Observing the direction of travel

What is the poet’s place in today’s world? It’s a question that crops up in the literature that accompanies the launch of Noel Monahan’s new collection, ‘Journey Upstream’. While the question is phrased in terms of poets in general, Noel is self aware enough to understand he answers only for himself.

“The poet’s place is somebody who is taking time out to observe what we’re at, where we’re from, and where we are going. In this very fast changing world I think we have lost contact with nature.

“This collection, ‘Journey Upstream’, is really trying to reconnect us with nature and with our own lives, because after all we are in many ways, if we contemplate it, we are very insignificant people,” he says it with an air of lightness.

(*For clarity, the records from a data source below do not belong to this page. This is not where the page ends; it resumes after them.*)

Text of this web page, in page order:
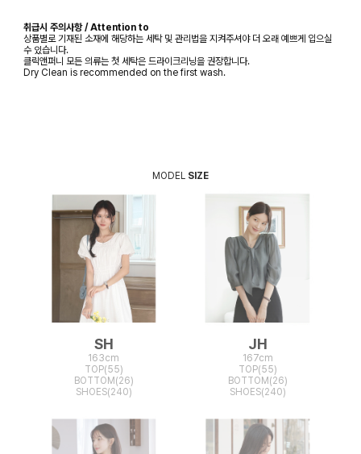
취급시 주의사항 / Attention to
상품별로 기재된 소재에 해당하는 세탁 및 관리법을 지켜주셔야 더 오래 예쁘게 입으실
수 있습니다.
클릭앤퍼니 모든 의류는 첫 세탁은 드라이크리닝을 권장합니다.
Dry Clean is recommended on the first wash.
MODEL SIZE
SH
163cm
TOP(55)
BOTTOM(26)
SHOES(240)
JH
167cm
TOP(55)
BOTTOM(26)
SHOES(240)
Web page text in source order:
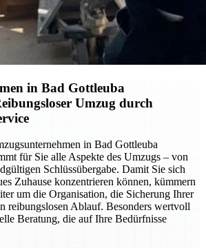
in Bad Gottleuba
Umzug durch
in Bad Gottleuba
für Sie alle Aspekte des Umzugs – von
Schlüssübergabe. Damit Sie sich
Zuhause konzentrieren können, kümmern
um die Organisation, die Sicherung Ihrer
reibungslosen Ablauf. Besonders wertvoll
Beratung, die auf Ihre Bedürfnisse
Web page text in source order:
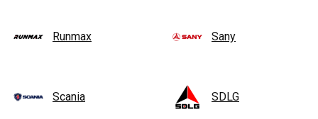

In reconnecting with nature in this his ninth collection, he takes a perspective from which to consider the big questions:

“What’s the purpose in life, and what are we here for? I don’t have the answers and that’s after all this contemplation and talking.”

Presumably for Noel at least, a big part of the answer is in poetry itself.

“It’s a big part of the answer and you are hoping that somebody may share that opinion with you.”

The title is intriguing, suggesting going against the current to return to the spawning ground.

“The poetry book itself is the spawning as far as I’m concerned. The art, that’s what you are going with. And against the current - it’s never easy being an artist, you have only to ask any playwright, poet, visual artist, musician.”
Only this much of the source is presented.